## SUPPLIED MATERIAL
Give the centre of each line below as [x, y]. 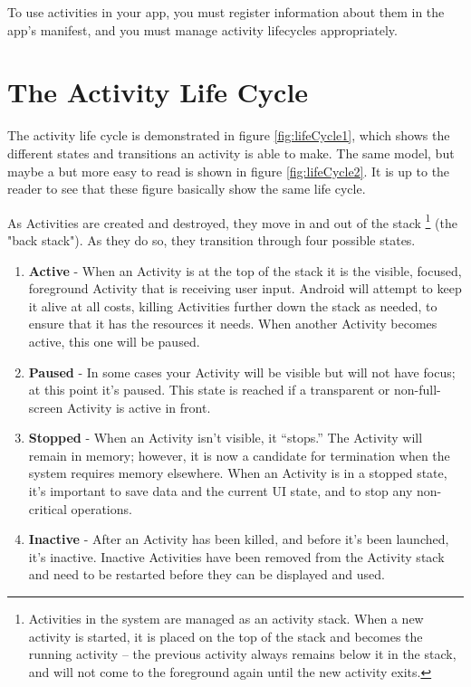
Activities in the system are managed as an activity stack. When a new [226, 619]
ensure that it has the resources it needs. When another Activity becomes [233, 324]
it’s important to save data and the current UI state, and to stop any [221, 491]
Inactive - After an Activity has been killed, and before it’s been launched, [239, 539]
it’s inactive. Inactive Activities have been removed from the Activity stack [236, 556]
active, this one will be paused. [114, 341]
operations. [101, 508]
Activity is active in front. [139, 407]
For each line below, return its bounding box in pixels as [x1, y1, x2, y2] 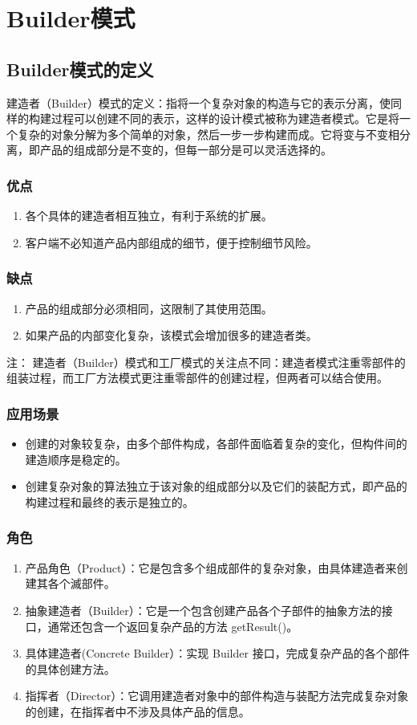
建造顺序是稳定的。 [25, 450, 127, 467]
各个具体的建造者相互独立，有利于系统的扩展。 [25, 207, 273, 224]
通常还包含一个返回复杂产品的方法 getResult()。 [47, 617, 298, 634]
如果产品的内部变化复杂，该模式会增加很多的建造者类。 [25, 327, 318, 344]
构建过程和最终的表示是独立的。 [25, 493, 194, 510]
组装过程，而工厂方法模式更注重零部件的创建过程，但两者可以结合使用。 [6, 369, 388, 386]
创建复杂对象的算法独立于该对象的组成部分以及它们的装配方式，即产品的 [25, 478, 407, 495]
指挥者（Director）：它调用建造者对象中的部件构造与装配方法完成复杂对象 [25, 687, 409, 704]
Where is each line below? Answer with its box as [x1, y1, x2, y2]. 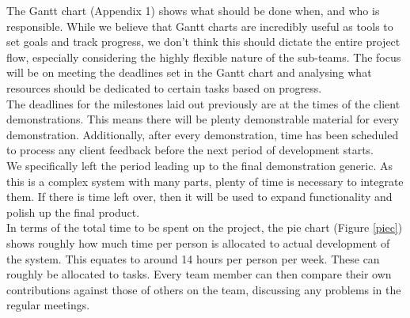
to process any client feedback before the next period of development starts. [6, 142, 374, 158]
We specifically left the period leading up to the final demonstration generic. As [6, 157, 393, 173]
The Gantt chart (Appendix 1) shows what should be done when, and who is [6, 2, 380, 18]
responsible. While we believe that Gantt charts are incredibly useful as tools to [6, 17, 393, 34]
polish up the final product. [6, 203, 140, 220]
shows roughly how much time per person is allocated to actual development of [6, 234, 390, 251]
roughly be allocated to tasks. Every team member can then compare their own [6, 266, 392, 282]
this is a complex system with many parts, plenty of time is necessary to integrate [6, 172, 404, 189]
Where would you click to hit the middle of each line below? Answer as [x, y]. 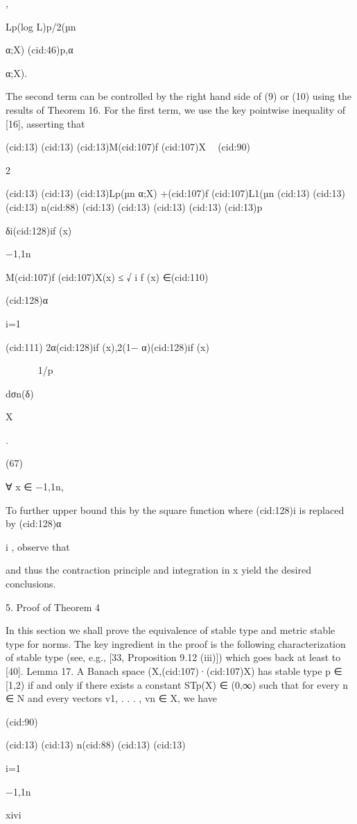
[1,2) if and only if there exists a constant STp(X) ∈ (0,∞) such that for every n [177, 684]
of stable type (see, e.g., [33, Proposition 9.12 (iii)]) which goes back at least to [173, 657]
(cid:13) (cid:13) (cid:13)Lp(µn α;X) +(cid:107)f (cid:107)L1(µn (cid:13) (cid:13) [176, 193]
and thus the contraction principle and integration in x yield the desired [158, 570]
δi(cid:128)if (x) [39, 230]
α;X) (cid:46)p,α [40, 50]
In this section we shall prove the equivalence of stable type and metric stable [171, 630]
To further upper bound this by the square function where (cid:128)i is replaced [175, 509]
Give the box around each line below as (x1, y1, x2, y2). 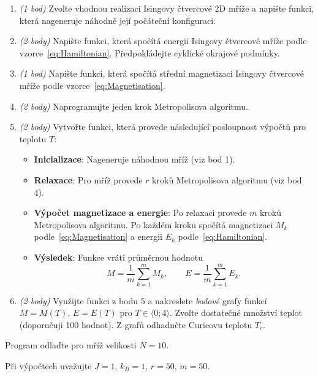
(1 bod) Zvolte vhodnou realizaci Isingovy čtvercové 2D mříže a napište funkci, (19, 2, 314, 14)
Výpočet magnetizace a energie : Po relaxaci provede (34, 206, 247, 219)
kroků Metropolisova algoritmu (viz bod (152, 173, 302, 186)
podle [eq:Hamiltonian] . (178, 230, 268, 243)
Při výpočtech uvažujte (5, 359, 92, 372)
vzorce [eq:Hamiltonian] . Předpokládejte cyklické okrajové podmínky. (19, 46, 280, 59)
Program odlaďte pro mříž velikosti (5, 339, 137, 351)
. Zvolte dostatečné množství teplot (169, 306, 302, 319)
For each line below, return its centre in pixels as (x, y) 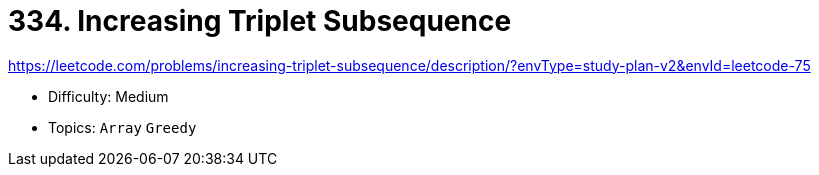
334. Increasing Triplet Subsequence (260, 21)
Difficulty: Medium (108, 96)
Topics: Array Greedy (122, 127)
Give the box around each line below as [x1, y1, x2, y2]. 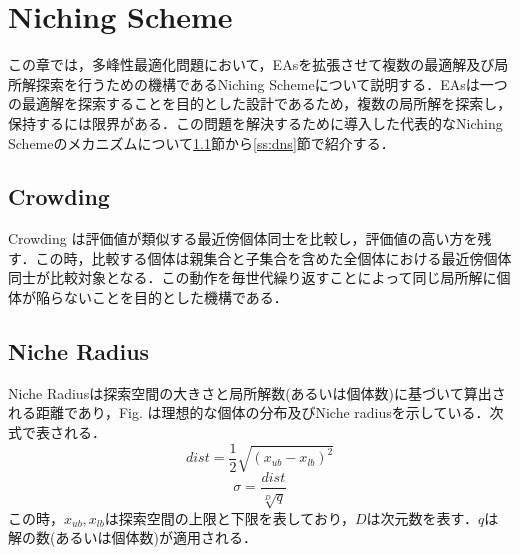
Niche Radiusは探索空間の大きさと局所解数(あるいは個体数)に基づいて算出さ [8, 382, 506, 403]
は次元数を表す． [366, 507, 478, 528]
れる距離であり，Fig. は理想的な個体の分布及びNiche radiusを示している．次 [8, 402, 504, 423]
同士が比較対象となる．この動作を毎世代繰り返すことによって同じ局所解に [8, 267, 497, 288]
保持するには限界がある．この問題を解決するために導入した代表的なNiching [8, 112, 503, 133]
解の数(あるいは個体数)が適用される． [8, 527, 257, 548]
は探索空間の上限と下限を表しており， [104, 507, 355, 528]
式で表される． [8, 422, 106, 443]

## TASK BRIEF
Nothing but the lines holding the word "that" should be returned from the listing above.

## EXERCISE SOLUTION
ensure that it has the resources it needs. When another Activity becomes [233, 324]
responsible. While we believe that Gantt charts are incredibly useful as tools to [6, 17, 393, 34]
[1,2) if and only if there exists a constant STp(X) ∈ (0,∞) such that for every n [177, 684]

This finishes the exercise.